Exercise details: Can you quote, word for word, every line from the first line of the records below through the line containing "be biased and give a glowing review!", and nothing else?

━━ Exercise data

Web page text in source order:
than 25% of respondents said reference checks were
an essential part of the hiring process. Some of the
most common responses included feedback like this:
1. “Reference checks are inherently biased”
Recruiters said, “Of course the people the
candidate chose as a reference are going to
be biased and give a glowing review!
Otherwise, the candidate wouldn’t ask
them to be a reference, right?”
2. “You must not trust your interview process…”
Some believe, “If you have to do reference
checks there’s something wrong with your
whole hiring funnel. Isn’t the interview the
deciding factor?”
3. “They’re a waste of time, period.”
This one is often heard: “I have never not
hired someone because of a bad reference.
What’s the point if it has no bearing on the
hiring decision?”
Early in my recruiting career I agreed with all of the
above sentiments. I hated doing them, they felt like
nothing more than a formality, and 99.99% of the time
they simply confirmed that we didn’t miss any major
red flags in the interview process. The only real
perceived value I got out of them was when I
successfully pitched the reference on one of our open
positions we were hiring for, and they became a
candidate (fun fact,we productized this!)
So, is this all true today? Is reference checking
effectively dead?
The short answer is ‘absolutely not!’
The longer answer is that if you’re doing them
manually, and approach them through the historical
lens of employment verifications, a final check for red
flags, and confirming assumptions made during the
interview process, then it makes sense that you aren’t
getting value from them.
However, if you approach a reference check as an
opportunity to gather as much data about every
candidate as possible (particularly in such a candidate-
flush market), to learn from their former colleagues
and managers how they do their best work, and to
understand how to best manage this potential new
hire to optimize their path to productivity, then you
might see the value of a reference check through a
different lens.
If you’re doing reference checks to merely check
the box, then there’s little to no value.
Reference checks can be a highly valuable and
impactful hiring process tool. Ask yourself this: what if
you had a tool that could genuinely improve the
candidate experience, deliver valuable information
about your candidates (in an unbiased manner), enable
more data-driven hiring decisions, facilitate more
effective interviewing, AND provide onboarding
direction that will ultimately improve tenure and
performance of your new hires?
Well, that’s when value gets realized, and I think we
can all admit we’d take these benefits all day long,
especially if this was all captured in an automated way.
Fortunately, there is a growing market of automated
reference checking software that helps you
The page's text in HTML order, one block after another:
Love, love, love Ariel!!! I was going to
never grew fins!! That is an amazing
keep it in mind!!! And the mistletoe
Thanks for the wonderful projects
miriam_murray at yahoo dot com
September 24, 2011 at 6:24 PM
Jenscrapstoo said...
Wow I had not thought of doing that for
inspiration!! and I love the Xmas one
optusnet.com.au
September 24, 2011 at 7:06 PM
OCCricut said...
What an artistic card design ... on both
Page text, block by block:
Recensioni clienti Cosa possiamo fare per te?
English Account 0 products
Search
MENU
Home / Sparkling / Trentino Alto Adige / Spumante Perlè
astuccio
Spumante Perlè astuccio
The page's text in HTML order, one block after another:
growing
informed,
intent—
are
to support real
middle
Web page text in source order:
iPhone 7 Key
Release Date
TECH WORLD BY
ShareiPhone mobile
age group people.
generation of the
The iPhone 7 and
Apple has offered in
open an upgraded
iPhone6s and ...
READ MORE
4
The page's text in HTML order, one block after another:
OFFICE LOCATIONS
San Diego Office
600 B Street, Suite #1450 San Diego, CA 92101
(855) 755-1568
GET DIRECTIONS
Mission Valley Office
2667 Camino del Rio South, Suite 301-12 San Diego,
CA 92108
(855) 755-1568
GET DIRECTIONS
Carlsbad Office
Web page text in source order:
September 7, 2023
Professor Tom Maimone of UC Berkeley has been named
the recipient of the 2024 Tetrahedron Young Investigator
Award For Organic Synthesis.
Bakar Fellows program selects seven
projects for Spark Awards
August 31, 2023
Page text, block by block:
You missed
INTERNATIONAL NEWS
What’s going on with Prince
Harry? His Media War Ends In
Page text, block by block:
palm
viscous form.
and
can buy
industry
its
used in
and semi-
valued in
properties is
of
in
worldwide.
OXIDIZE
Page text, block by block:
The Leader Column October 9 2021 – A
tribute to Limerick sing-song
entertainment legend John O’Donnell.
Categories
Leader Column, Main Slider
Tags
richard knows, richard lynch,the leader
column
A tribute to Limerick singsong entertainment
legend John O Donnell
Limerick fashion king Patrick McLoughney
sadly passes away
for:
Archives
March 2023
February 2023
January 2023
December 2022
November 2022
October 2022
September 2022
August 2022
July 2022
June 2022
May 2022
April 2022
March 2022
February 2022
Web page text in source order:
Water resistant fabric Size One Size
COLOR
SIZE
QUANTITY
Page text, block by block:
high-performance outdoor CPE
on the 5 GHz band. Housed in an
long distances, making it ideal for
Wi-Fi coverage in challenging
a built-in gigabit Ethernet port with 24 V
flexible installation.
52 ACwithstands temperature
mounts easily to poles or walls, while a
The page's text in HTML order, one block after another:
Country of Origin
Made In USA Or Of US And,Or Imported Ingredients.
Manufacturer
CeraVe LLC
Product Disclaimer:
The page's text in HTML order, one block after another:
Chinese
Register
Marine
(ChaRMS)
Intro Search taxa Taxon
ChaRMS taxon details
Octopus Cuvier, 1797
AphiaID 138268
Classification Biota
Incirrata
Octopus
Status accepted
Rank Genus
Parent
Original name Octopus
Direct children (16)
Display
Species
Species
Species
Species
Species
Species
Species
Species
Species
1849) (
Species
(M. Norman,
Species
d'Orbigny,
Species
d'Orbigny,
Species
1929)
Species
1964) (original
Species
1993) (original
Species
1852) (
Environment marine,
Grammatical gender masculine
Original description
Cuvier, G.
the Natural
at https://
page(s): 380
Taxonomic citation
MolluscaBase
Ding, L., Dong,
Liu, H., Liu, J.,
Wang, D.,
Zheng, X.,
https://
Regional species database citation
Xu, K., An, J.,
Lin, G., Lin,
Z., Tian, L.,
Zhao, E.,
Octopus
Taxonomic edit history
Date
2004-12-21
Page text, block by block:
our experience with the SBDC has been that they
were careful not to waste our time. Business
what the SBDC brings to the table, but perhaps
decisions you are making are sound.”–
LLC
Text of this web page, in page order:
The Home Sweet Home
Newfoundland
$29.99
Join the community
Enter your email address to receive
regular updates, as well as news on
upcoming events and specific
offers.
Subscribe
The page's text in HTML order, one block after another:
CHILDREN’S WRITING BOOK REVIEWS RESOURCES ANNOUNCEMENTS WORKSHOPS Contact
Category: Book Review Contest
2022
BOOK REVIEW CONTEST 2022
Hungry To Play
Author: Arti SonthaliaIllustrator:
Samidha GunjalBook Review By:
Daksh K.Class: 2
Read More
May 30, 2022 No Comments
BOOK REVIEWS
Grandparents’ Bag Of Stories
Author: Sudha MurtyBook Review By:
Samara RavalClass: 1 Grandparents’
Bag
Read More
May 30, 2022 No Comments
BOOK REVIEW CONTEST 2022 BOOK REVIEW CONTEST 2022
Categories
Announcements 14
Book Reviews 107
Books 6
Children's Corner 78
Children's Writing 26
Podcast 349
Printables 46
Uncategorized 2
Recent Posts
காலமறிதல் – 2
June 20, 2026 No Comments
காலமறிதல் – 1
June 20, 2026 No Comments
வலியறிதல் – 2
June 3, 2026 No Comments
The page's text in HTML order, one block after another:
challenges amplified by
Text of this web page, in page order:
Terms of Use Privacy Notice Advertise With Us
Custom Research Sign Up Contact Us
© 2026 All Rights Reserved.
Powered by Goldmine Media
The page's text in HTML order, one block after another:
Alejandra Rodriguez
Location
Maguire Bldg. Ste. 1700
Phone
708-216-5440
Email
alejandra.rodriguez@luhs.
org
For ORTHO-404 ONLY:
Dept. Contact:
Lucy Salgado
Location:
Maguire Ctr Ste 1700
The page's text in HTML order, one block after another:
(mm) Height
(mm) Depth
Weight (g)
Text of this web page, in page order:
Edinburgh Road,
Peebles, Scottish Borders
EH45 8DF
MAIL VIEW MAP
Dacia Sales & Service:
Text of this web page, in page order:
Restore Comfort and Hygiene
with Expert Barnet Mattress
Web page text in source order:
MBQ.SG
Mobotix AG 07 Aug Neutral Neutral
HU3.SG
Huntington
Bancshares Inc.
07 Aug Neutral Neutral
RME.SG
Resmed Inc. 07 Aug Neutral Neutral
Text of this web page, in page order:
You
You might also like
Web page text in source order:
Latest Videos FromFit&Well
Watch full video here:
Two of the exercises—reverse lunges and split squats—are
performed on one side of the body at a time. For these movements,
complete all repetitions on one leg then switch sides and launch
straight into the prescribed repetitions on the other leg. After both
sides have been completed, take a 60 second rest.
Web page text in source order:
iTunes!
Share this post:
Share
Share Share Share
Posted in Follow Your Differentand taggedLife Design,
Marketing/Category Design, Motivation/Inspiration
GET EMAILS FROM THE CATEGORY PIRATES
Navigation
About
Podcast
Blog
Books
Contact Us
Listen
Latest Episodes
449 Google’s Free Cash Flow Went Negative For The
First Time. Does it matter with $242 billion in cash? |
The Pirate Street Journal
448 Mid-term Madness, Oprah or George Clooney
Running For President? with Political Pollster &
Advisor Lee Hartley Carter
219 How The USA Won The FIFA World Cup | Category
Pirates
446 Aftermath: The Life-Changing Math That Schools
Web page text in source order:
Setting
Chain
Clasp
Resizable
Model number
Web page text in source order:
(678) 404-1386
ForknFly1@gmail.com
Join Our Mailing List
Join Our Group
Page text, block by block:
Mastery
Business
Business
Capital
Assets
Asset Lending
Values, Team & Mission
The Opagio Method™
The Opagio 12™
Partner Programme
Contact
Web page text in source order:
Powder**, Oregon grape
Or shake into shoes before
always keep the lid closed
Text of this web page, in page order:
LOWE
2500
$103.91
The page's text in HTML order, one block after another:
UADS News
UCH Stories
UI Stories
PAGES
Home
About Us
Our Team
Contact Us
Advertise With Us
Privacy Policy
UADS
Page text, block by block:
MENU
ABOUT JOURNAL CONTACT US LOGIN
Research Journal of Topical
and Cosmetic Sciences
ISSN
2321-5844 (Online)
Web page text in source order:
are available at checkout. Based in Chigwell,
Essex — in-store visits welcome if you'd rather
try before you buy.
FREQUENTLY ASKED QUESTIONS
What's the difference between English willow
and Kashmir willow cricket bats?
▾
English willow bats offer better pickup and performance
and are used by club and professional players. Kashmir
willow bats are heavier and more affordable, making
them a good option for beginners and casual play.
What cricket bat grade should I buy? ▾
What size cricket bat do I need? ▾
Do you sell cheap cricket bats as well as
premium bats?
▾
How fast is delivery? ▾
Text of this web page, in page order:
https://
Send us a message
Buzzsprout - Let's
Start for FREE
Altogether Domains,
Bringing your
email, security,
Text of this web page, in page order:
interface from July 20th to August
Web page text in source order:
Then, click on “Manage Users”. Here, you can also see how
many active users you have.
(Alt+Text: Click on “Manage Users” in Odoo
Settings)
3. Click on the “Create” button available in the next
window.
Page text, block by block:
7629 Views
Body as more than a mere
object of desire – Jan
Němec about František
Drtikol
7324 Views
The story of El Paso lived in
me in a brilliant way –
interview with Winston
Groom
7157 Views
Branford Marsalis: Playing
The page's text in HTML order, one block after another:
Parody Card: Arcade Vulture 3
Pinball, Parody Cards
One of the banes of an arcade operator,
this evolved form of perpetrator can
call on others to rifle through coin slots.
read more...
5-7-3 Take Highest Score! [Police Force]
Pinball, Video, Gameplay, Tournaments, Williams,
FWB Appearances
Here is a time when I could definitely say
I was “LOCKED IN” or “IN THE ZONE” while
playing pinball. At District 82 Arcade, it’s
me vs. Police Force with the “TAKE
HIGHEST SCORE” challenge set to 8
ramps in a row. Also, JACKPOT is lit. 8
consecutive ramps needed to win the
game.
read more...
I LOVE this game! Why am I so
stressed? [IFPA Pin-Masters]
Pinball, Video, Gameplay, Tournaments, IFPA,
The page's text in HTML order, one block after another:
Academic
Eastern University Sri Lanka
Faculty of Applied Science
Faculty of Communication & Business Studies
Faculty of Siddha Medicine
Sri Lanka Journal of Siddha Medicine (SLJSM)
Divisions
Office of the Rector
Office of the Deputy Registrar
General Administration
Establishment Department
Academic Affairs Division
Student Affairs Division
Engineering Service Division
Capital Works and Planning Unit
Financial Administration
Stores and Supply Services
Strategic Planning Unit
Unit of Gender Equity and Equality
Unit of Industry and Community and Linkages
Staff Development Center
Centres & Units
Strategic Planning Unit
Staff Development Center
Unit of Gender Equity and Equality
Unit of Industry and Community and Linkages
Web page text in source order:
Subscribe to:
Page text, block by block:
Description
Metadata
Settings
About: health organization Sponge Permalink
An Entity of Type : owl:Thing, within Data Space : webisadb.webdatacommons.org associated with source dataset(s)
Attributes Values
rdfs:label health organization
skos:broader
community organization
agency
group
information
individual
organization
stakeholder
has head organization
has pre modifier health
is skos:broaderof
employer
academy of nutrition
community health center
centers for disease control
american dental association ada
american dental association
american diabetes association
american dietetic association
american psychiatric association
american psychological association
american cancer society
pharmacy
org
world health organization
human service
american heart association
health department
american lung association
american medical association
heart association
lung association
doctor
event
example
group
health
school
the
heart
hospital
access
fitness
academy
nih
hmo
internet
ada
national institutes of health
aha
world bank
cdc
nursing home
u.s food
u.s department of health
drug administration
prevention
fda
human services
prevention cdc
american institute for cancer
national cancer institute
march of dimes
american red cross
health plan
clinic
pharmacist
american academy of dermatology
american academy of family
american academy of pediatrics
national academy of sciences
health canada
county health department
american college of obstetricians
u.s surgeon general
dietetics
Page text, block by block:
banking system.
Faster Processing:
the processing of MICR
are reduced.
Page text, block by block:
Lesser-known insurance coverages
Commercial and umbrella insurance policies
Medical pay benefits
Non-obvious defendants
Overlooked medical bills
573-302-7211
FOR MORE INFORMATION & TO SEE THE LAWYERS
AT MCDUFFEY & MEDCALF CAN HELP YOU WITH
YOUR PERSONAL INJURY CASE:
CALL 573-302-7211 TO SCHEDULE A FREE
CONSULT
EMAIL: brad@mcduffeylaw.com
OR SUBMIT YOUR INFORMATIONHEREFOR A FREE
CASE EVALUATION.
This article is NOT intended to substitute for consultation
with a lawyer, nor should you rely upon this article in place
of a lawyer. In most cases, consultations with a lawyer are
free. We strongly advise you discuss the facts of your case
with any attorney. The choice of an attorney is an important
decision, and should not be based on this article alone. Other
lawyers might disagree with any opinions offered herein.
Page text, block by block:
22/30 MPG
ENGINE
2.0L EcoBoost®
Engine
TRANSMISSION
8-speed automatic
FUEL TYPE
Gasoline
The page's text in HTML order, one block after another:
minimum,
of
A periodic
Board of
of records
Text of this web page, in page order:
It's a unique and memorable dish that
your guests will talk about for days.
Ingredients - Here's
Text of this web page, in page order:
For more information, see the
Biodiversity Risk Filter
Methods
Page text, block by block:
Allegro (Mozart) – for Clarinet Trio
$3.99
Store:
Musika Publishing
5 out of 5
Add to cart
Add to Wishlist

━━━━

Solved exercise:
Web page text in source order:
than 25% of respondents said reference checks were
an essential part of the hiring process. Some of the
most common responses included feedback like this:
1. “Reference checks are inherently biased”
Recruiters said, “Of course the people the
candidate chose as a reference are going to
be biased and give a glowing review!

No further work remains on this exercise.